Microarray technology utilizes nucleic acid hybridization
techniques and computing technology to evaluate the mRNA expression
profile of thousands of genes within a single experiment. (see,
e.g., WO 01/75166 published Oct. 11, 2001; (see, for example, U.S.
Pat. No. 5,700,637, U.S. Pat. No. 5,445,934, and U.S. Pat. No.
5,807,522, Lockart, Nature Biotechnology, 14:1675-1680 (1996);
Cheung, V. G. et al., Nature Genetics 21(Suppl):15-19 (1999) for a
discussion of array fabrication). DNA microarrays are miniature
arrays containing gene fragments that are either synthesized
directly onto or spotted onto glass or other substrates. Thousands
of genes are usually represented in a single array. A typical
microarray experiment involves the following steps: 1) preparation
of fluorescently labeled target from RNA isolated from the sample,
2) hybridization of the labeled target to the microarray, 3)
washing, staining, and scanning of the array, 4) analysis of the
scanned image and 5) generation of gene expression profiles.

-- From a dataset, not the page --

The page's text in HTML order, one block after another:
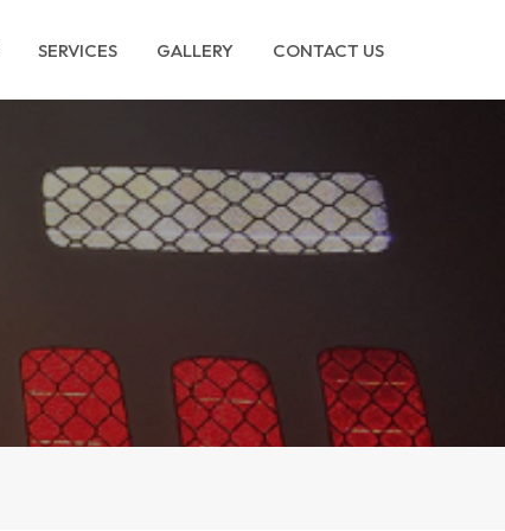
SERVICES GALLERY CONTACT US

Currently two main types of DNA microarrays are being used:
oligonucleotide (usually 25 to 70 mers) arrays and gene expression
arrays containing PCR products prepared from cDNAs. In forming an
array, oligonucleotides can be either prefabricated and spotted to
the surface or directly synthesized on to the surface (in
situ).
[0245] The Affymetrix GeneChip.RTM. system is a commercially
available microarray system which comprises arrays fabricated by
direct synthesis of oligonucleotides on a glass surface. Probe/Gene
Arrays: Oligonucleotides, usually 25 mers, are directly synthesized
onto a glass wafer by a combination of semiconductor-based
photolithography and solid phase chemical synthesis technologies.

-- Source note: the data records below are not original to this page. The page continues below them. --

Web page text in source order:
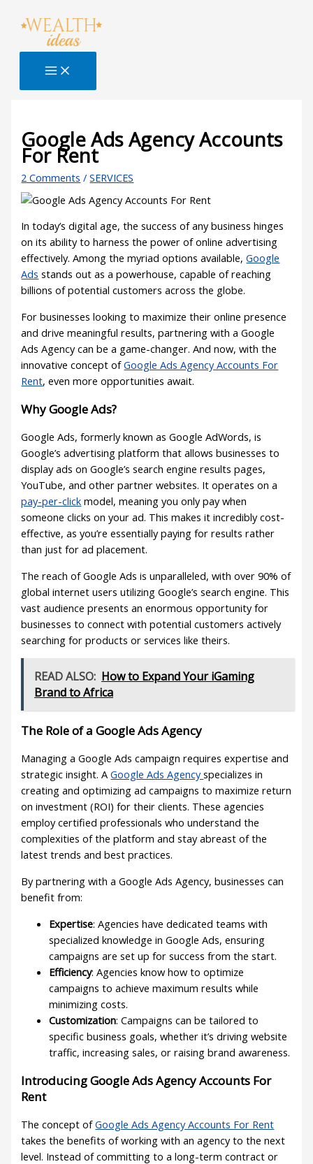
Google Ads Agency Accounts
For Rent
2 Comments /SERVICES
In today’s digital age, the success of any business hinges
on its ability to harness the power of online advertising
effectively. Among the myriad options available,Google
Ads stands out as a powerhouse, capable of reaching
billions of potential customers across the globe.
For businesses looking to maximize their online presence
and drive meaningful results, partnering with a Google
Ads Agency can be a game-changer. And now, with the
innovative concept ofGoogle Ads Agency Accounts For
Rent, even more opportunities await.
Why Google Ads?
Google Ads, formerly known as Google AdWords, is
Google’s advertising platform that allows businesses to
display ads on Google’s search engine results pages,
YouTube, and other partner websites. It operates on a
pay-per-click model, meaning you only pay when
someone clicks on your ad. This makes it incredibly cost-
effective, as you’re essentially paying for results rather
than just for ad placement.
The reach of Google Ads is unparalleled, with over 90% of
global internet users utilizing Google’s search engine. This
vast audience presents an enormous opportunity for
businesses to connect with potential customers actively
searching for products or services like theirs.
READ ALSO: How to Expand Your iGaming
Brand to Africa
The Role of a Google Ads Agency
Managing a Google Ads campaign requires expertise and
strategic insight. AGoogle Ads Agencyspecializes in
creating and optimizing ad campaigns to maximize return
on investment (ROI) for their clients. These agencies
employ certified professionals who understand the
complexities of the platform and stay abreast of the
latest trends and best practices.
By partnering with a Google Ads Agency, businesses can
benefit from:
Expertise: Agencies have dedicated teams with
specialized knowledge in Google Ads, ensuring
campaigns are set up for success from the start.
Efficiency: Agencies know how to optimize
campaigns to achieve maximum results while
minimizing costs.
Customization: Campaigns can be tailored to
specific business goals, whether it’s driving website
traffic, increasing sales, or raising brand awareness.
Introducing Google Ads Agency Accounts For
Rent
The concept ofGoogle Ads Agency Accounts For Rent
takes the benefits of working with an agency to the next
level. Instead of committing to a long-term contract or
here..
e
a
c
B
o
g
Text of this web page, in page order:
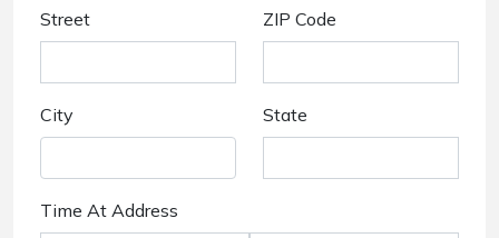
Street ZIP Code
City State
Time At Address

Each array contains up to 400,000 different oligos and each oligo
is present in millions of copies. Since oligonucleotide probes are
synthesized in known locations on the array, the hybridization
patterns and signal intensities can be interpreted in terms of gene
identity and relative expression levels by the Affymetrix
Microarray Suite software. Each gene is represented on the array by
a series of different oligonucleotide probes. Each probe pair
consists of a perfect match oligonucleotide and a mismatch
oligonucleotide. The perfect match probe has a sequence exactly
complimentary to the particular gene and thus measures the
expression of the gene. The mismatch probe differs from the perfect
match probe by a single base substitution at the center base
position, disturbing the binding of the target gene transcript.

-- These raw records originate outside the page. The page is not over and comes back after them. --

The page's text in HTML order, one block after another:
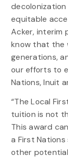
equitable
Acker, interim
know that the
generations,
our efforts to
Nations, Inuit
“The Local
tuition is not
This award
a First
other

This helps to determine the background and nonspecific
hybridization that contributes to the signal measured for the
perfect match oligo. The Microarray Suite software subtracts the
hybridization intensities of the mismatch probes from those of the
perfect match probes to determine the absolute or specific
intensity value for each probe set. Probes are chosen based on
current information from Genbank and other nucleotide repositories.
The sequences are believed to recognize unique regions of the 3'
end of the gene. A GeneChip Hybridization Oven ("rotisserie" oven)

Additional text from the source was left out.